From 1941 to 1945, approximately one million European Jews were killed. But among the dead were about 70,000 Polish prisoners, 21,000 Roma and 15,000 Soviet prisoners of war, and an unknown number of gay men.
Auschwitz drew 1.83 million visitors last year, and despite being closed for the memorial, large numbers spent the weekend wandering around the museum in Auschwitz I, and then the desolate, sprawling site of Birkenau.
The size of the site is terrible. The remains of most of the blocks have been fenced off. But when the Nazis sought to destroy the evidence, the ruins of two gas chambers and a crematoria remained.
An 18-year-old from Lancashire, who was staying with a group of friends, said: “Being here makes you sad.
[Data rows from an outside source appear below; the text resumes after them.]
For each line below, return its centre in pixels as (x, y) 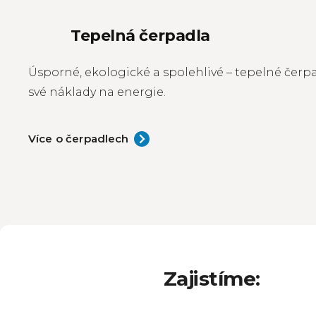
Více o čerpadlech (79, 139)
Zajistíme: (212, 279)
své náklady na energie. (97, 92)
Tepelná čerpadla (140, 36)
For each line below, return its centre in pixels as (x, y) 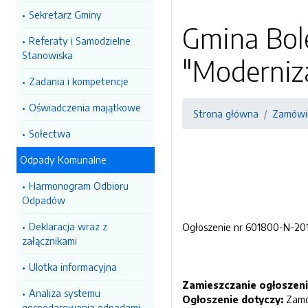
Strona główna (226, 113)
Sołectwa (50, 133)
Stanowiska (47, 55)
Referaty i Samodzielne (80, 41)
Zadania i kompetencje (79, 81)
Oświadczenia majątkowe (85, 107)
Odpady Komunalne (63, 159)
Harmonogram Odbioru (79, 186)
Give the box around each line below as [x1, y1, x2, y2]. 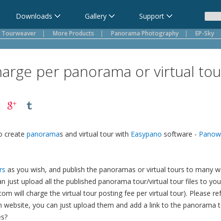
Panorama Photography [111, 29, 179, 37]
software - [162, 129, 199, 139]
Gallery [85, 11, 107, 21]
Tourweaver [1, 29, 36, 37]
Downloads [16, 11, 52, 21]
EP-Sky [195, 29, 214, 37]
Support [139, 11, 164, 21]
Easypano [131, 129, 162, 139]
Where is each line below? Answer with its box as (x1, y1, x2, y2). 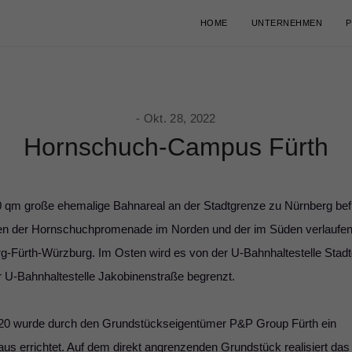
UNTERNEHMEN (251, 18, 322, 27)
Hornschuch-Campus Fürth (24, 133, 328, 161)
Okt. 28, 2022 (143, 112, 216, 125)
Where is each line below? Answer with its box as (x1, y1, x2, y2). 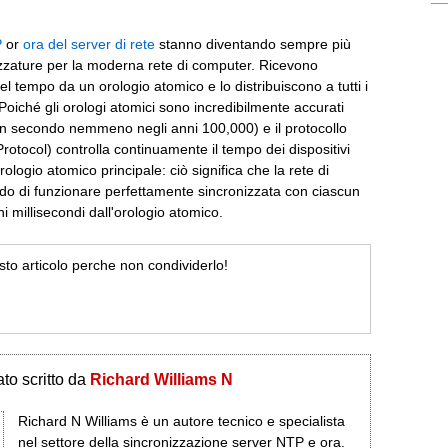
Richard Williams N (90, 371, 233, 388)
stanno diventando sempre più (155, 36, 351, 52)
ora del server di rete (23, 36, 155, 52)
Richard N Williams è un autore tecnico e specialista (17, 413, 345, 429)
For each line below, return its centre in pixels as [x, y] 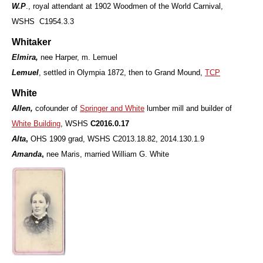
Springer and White [112, 109]
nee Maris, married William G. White [108, 154]
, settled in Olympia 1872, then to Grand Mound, [122, 73]
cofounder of [58, 109]
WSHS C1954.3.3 [43, 22]
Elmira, [26, 58]
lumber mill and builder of [188, 109]
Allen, [23, 109]
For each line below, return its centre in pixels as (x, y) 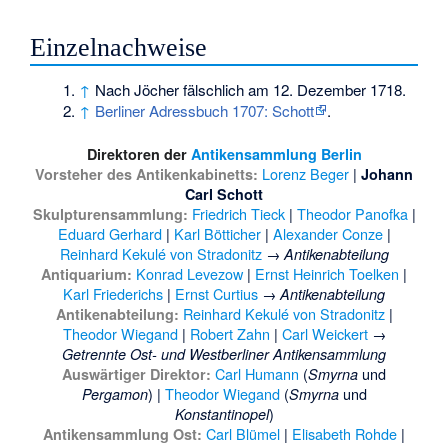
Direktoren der (138, 154)
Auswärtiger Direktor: (136, 374)
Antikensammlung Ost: (122, 434)
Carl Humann (257, 374)
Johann (387, 174)
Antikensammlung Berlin (276, 154)
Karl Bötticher (217, 234)
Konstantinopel (221, 414)
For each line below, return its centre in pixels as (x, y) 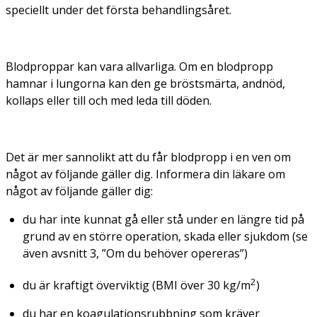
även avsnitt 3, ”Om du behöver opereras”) (135, 253)
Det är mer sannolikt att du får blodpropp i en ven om (148, 157)
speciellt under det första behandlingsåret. (119, 10)
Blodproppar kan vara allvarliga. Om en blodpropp (139, 66)
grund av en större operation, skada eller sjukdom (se (165, 236)
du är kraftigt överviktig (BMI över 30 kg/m (137, 286)
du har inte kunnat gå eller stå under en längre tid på (163, 219)
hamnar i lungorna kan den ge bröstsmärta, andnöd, (145, 83)
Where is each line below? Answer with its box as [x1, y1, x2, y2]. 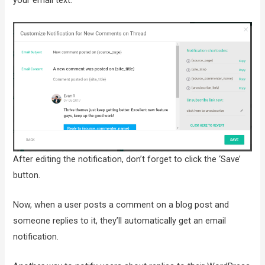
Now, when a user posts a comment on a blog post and [13, 199, 230, 211]
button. [13, 169, 41, 180]
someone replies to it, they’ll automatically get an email [13, 215, 227, 227]
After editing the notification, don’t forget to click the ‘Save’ [13, 153, 241, 164]
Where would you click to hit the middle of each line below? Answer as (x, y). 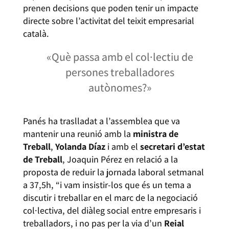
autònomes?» (120, 87)
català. (36, 33)
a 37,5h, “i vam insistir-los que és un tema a (107, 185)
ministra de (154, 134)
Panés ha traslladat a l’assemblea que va (101, 121)
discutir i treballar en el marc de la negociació (110, 198)
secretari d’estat (172, 147)
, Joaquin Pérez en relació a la (120, 159)
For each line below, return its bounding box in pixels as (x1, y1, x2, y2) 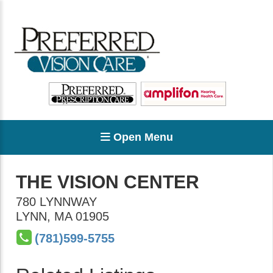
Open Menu (110, 131, 173, 143)
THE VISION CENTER (16, 172, 199, 192)
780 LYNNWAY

You don’t know how sad you are until you see it.
“Of course you learn about it, but it’s crazy when you see it in real life,” said another. “It’s crazy to think that some people don’t think it exists.”
Far-right parties have made big gains in many European countries, even in Germany where Alternative für Deutschland (AfD) is second in opinion polls ahead of next month’s election.
Historian Susan Willems, who has brought groups to Auschwitz for years, took a police team from Berlin to Auschwitz last week to explain the rise of Nazism and how any military-style hierarchy risks devolving into totalitarianism.
“I am doing this work to help these people have a clear understanding of what the limits of police action should be, and that it is their decision to obey or disobey whatever they are asked to do, and that they have the right to refuse anything that violates human rights based on their understanding;
Among those not in Poland for the commemoration is well-known Italian Auschwitz survivor Liliana Segre, 94, who will instead attend events in Rome.
Segre, a senator for life, will receive police protection amid a new wave of anti-Semitic attacks on social media following the release of a documentary on her life this month.
Her father and grandparents were all killed in Berkenau, but like Jonas Lax, she survived the Nazi death march to Malchow near the Ravensbrück concentration camp as a teenager.
“(Segre) often says to me, ‘I’m tired of insults,'” said Roberto Jarac, director of the Milan Holocaust Memorial.